By the time I took his class, Max Steele, as director, had built the University of North Carolina's creative writing department into one of the country's finest undergraduate programs. But it was his reputation as a teacher that drew me to his course. Max was a poker-face comic, and he spoke to our class of would-be writers in a careful, halting rhythm, which gave him an oddly intimidating air. He also was a bit of a mystery. He had published his first novel, Debby, at 26, and it had won the prestigious Harper Prize in 1950. But he never published another novel. In 1968, he published a collection of short stories, some of which had appeared in the New Yorker, the Paris Review and Harper's. But both books were long out of print. When we students talked about Max, understanding so little about the complex nature of adult life, we sometimes wondered why he simply hadn't written more.
Max helped us to look at literature with a writer's eye, to both appreciate and aspire for language in our writing that was precise and true. Once, a female classmate wrote a story from the point of view of a young man who, across from an apartment building, saw a naked woman for the first time. Max pointed out that he could tell it was written by a woman because she had not fully described the narrator's awe of the beautiful nakedness. How full were the woman's breasts? Max wondered out loud. How did they move? On the verge of giggling, we all nodded in agreement.
I felt particularly encouraged by Max's comments about my stories and by his gentle criticism, and by the end of the semester, I let myself believe that he held out some hope that I might become a writer. For many years after college, I spent my nights writing and sending out story after story, but I had little to show for my efforts. By then, I'd become thoroughly versed in Max's own stories. Not long after our class was over, he'd published a collection called The Hat of My Mother, and I was forever rereading it for inspiration. Max was a brilliant writer, often mining the disappointments and complexities of childhood and the disillusion of faded love (he and his wife had divorced, and quite a few of his stories dealt with the pain and anger of separation). As much as I thought about Max, I didn't stay in touch with him. I felt like I had let him down, that I hadn't, in the end, learned what he had tried to teach me.
Ten years after graduation, I got a job as an editor at a literary magazine called DoubleTake, and it was then that I worked up the nerve to get back in touch with Max. I sent him a photograph I had come across, in the hope that it might inspire him to write a short story for the magazine. In a week's time, he sent back a short gem that had all the hallmarks of his work: heartbreak, a character's haunting memories, but also some element of hopefulness. I knew that he was happy with it, and pleased for it to appear in a magazine that was read in New York literary circles.

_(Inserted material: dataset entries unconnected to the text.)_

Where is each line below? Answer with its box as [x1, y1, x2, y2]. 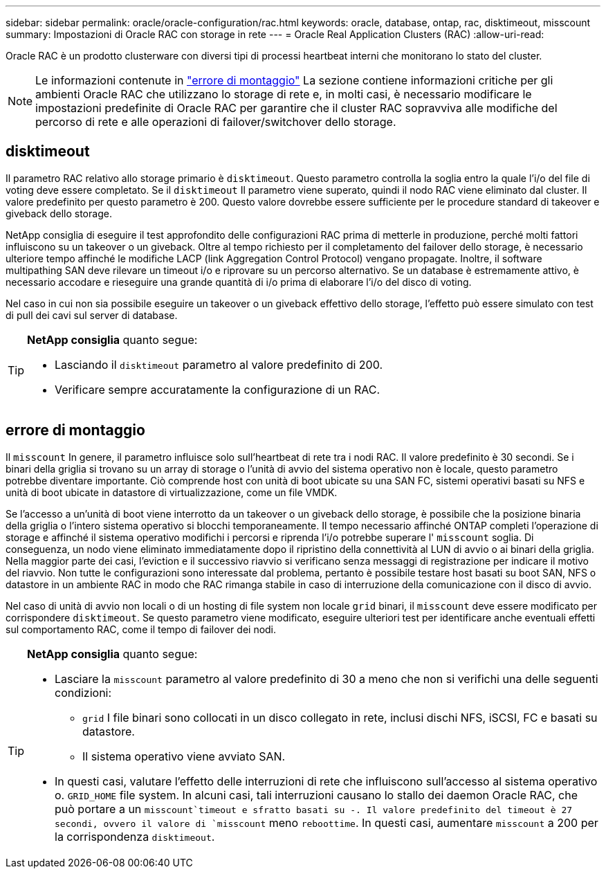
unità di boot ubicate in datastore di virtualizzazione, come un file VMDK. [6, 486, 338, 498]
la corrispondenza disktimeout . [55, 829, 215, 844]
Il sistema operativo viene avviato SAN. [82, 749, 286, 763]
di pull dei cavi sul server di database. [6, 309, 178, 321]
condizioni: [55, 685, 112, 700]
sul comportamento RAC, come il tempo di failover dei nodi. [6, 623, 277, 635]
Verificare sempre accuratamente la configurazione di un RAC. [55, 382, 380, 397]
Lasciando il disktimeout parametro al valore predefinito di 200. [55, 357, 383, 372]
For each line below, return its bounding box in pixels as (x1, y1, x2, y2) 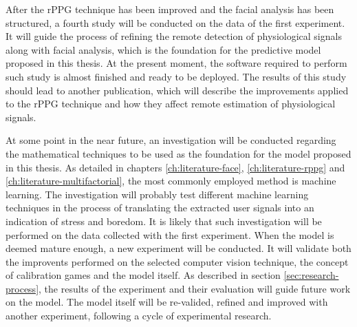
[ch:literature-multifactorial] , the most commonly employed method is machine (6, 173, 336, 188)
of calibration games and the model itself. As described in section (6, 268, 281, 282)
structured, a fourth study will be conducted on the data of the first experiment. (6, 15, 345, 30)
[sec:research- (283, 268, 339, 282)
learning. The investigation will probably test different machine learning (6, 187, 309, 201)
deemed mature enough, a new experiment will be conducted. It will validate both (6, 241, 351, 255)
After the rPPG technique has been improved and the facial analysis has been (6, 2, 334, 16)
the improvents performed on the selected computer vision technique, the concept (6, 254, 349, 268)
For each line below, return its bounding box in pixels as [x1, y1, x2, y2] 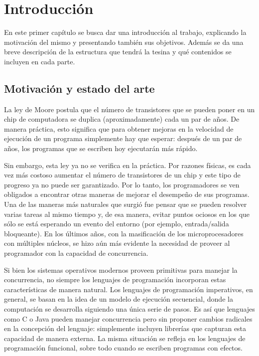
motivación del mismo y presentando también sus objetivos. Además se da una [4, 36, 244, 47]
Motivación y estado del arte [4, 80, 155, 96]
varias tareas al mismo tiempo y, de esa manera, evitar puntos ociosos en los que [4, 208, 250, 219]
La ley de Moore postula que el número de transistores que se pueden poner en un [4, 104, 255, 114]
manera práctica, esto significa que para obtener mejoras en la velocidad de [4, 123, 234, 134]
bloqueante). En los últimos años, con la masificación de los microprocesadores [4, 228, 244, 238]
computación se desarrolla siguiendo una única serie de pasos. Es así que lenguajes [4, 303, 255, 314]
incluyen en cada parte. [4, 56, 75, 66]
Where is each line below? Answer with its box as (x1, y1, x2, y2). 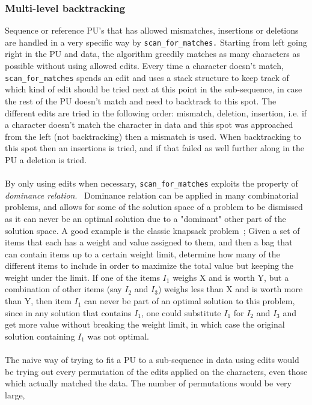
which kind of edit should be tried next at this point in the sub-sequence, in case (5, 83, 302, 95)
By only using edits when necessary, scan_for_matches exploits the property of (5, 177, 298, 190)
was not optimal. (87, 329, 149, 342)
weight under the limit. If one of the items (5, 271, 160, 283)
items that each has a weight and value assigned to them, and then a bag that (5, 236, 293, 248)
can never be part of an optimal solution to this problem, (84, 295, 295, 307)
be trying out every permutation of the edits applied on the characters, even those (5, 365, 308, 377)
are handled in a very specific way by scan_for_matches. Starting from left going (5, 35, 307, 48)
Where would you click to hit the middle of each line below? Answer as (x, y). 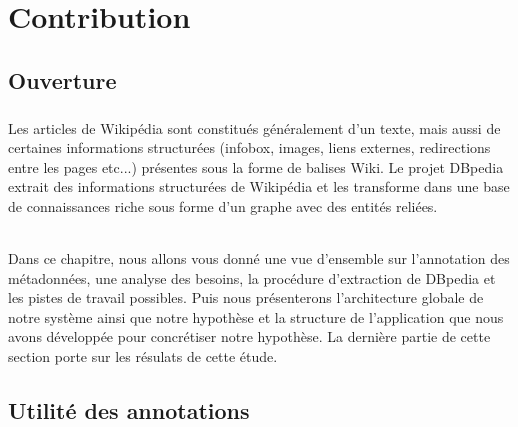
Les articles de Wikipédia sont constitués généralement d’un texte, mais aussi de (254, 127)
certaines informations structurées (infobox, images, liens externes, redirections (249, 147)
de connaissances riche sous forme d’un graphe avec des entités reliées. (223, 205)
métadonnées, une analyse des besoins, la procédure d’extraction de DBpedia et (252, 277)
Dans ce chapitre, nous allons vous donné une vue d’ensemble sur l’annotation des (259, 258)
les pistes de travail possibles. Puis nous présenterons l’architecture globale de (246, 297)
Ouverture (62, 79)
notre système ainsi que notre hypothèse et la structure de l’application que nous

It wasn't that he had stopped writing
entirely, but when people spoke of Max's writing, it was usually about the short stories he had written so long ago.
In the years after, I published four more pieces by Max -- this time non-fiction -- in this magazine's pages, giving him a new audience of a million potential readers. He wrote about the time when, as a boy and frightened of his mother, he trapped her on the roof of his family's house; he wrote of trying to escape the difficulties of the first Christmas after his divorce by traveling to Ecuador, where the sight of a small boy brought back a painful childhood memory. He was 80 years old at this point, but his writing was as clear-eyed and poignant as ever. When his pieces were published, he heard from old students and proud colleagues eager to congratulate him, as well as new and appreciative readers. After one of the pieces appeared, he wrote, "David, it would be hard to tell you how you have opened the doors to the literary world for me after my twenty years of self-exile."
I would always be Max's student in a way, but a new dynamic had developed between us: Just as he had encouraged me as a student, I was now encouraging him as a writer, turning to him again and again. And, in exchange, he had given me his trust.
One week in August, I came into the office planning to call Max and see if we could get a new piece in the works. Before I had the chance, I received an e-mail from his son Oliver, which said in the subject field: Regarding Max Steele. I knew instinctively what the message was going to tell me. Max had died earlier that week.
Sitting there at my desk, my grief fanned out along several tracks. I had lost a profound mentor, a friend and a writer whom I thought the world of. I mourned for the stories he'd never write. And I was aware of this, too: I had run out of time to publish my own book and be able to thank him in the acknowledgments. I had, though, learned enough from Max so that I could, so many years later, be an editor -- his editor. And, between the two scenarios, that was simply the better story.
David Rowell is an editor for the Magazine.